Cinq fonds structurels et d’investissement européens à vocation sociale, d’emploi et de développement

Ils sont très importants : entre 2014 et 2020, ce sont 450 Mds € qui sont répartis entre les 28 pays européens pour la cohésion sociale et territoriale et l’action contre les inégalités.
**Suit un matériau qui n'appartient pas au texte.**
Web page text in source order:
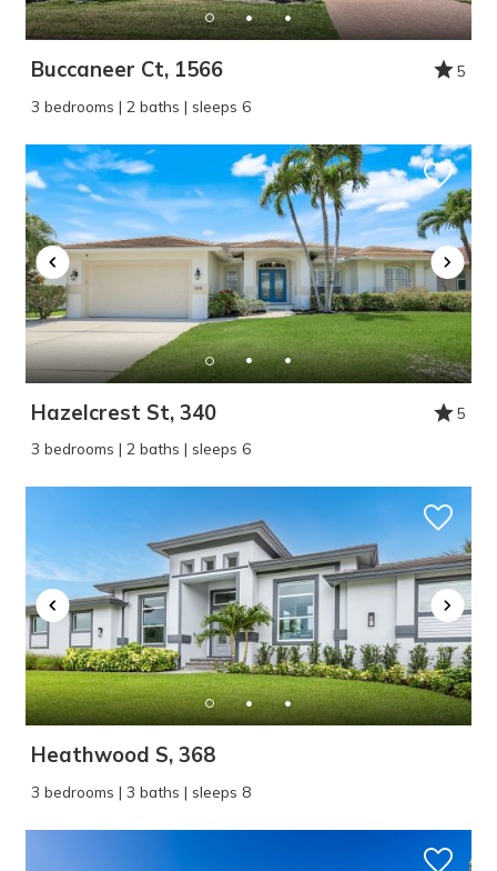
Buccaneer Ct, 1566
5
3 bedrooms | 2 baths | sleeps 6
Hazelcrest St, 340
5
3 bedrooms | 2 baths | sleeps 6
Heathwood S, 368
3 bedrooms | 3 baths | sleeps 8
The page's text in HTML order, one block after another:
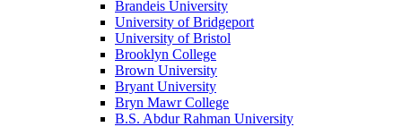
Brandeis University
University of Bridgeport
University of Bristol
Brooklyn College
Brown University
Bryant University
Bryn Mawr College
B.S. Abdur Rahman University
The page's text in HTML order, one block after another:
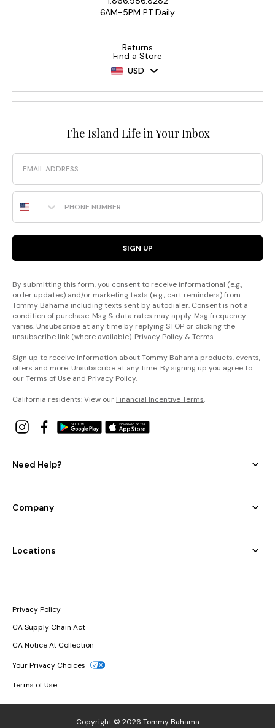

 Le Fonds social européen (FSE), créé en 1958, participe au financement des projets liés à l’emploi dans toute l’UE, pour promouvoir l’emploi et la mobilité des travailleurs et pour accompagner les mutations industrielles par la reconversion et la formation professionnelle, pour les travailleurs, jeunes et demandeurs d’emploi ;

 Le Fonds européen de développement régional (FEDER) vise à permettre un développement équilibré dans les différentes régions de l’Union en finançant des actions dans les régions en retard ;

 Le Fonds de cohésion finance des projets dans le domaine des transports et de l’environnement dans les pays dont le revenu national brut (RNB) par habitant est inférieur à 90 % de la moyenne de l’UE ;

 Le Fonds européen agricole pour le développement rural (Feader) vise à résoudre les problèmes spécifiques auxquels sont confrontées les zones rurales de l’UE ;

 Le plus récent, Fonds européen pour les affaires maritimes et la pêche (FEAMP) aide les pêcheurs à adopter des pratiques de pêche durables et les communautés côtières à diversifier leur économie, et vise à améliorer la qualité de vie le long des côtes européennes.

Si ajoute, depuis 2014, la Garantie européenne pour la jeunesse qui aide à l’insertion des jeunes les plus éloignés de l’emploi (NEETs). Elle vise à ce que tous les jeunes de moins de 25 ans se voient proposer une offre de qualité pour un emploi, une formation, un apprentissage ou un stage dans les quatre mois suivant leur sortie de l’enseignement ou la perte de leur emploi.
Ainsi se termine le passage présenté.